Question

How do you solve $\sin (3x)=-1$ with domain between $0$ to $2\pi$ ?

Answer 1

In this question, we have to find the value of x. The equation given to us is in the form of trigonometric functions, so we will apply the trigonometric formulas to get the required solution to the problem. We first take ${{\sin }^{-1}}$ on both sides of the equation and then apply the formulas ${{\sin }^{-1}}\left( \sin x \right)=x$ on the left-hand sides of the equation. After the necessary calculations, we will write ${{\sin }^{-1}}(-1)=\dfrac{3\pi }{2}+2n\pi$ , where n is a positive integer. Also, we add $2n\pi$ because the sin function is a periodic function. Then, on further simplification, we get three different values of x, which is our required solution.
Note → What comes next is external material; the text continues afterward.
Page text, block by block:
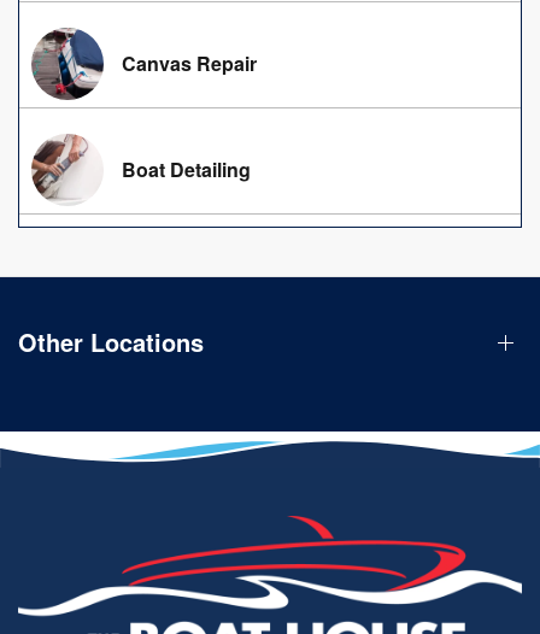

Complete step-by-step answer:
According to the question, it is given that there is an equation and we have to solve for x.
So, we will apply the trigonometric formula.
The equation given to us is $\sin (3x)=-1$ -------- (1)
Now, we first take ${{\sin }^{-1}}$ on both sides in the equation (1), we get
${{\sin }^{-1}}\left( \sin (3x) \right)={{\sin }^{-1}}\left( -1 \right)$
Now, we will apply the trigonometric formula ${{\sin }^{-1}}\left( \sin x \right)=x$ on the left-hand sides of the above equation, we get
$3x={{\sin }^{-1}}(-1)$ ---------- (2)
As we know, the sin function is a periodic function, therefore its value at the angle (-1), is equal to
${{\sin }^{-1}}(-1)=\dfrac{3\pi }{2}+2n\pi$ , where n is a positive integer -------- (3)
Therefore, putting the value of equation (3) in equation (2), we get
$3x=\dfrac{3\pi }{2}+2n\pi$
Now, we will divide 3 on both sides of the equation, we get
$\dfrac{3}{3}x=\dfrac{\dfrac{3\pi }{2}+2n\pi }{3}$
On further simplification, we get
$x=\dfrac{\pi }{2}+\dfrac{2}{3}n\pi$ ------------- (4)
Now, we will put three different values of n, that is 0, 1, and 2 because the range of x is 0 to $2\pi$, therefore we get
$x=\dfrac{\pi }{2}+\dfrac{2}{3}.(0)\pi$ , ------- (5)
$x=\dfrac{\pi }{2}+\dfrac{2}{3}.(1)\pi$ , and --------- (6)
$x=\dfrac{\pi }{2}+\dfrac{2}{3}.(2).\pi$ --------- (7)
So, we will solve equation (5), we get
$x=\dfrac{\pi }{2}$ ,
So, we will solve equation (6), we get
$x=\dfrac{\pi }{2}+\dfrac{2}{3}.(1)\pi$
Therefore, we get
$x=\dfrac{\pi }{2}+\dfrac{2\pi }{3}$
So, on taking LCM of the above equation, we get
$x=\dfrac{7\pi }{6}$
So, we will solve equation (7), we get
$x=\dfrac{\pi }{2}+\dfrac{2}{3}.(2).\pi$
Therefore, we get
$x=\dfrac{\pi }{2}+\dfrac{4\pi }{3}$
So, on taking LCM of the above equation, we get
$x=\dfrac{11\pi }{6}$
Therefore, for the equation $\sin (3x)=-1$ with the domain between $0$ to $2\pi$ , the value of x is $\dfrac{\pi }{2},\dfrac{7\pi }{6},\dfrac{11\pi }{6}$

Note: While solving this problem, do mention all the trigonometric formulas you are using to avoid mathematical errors. Do not forget about the range of x, that is we have to take 3 different values of x because ${{\sin }^{-1}}(-1)=\dfrac{3\pi }{2}+2n\pi$, so in the given range it will take 3 angles with the same value, that is -1.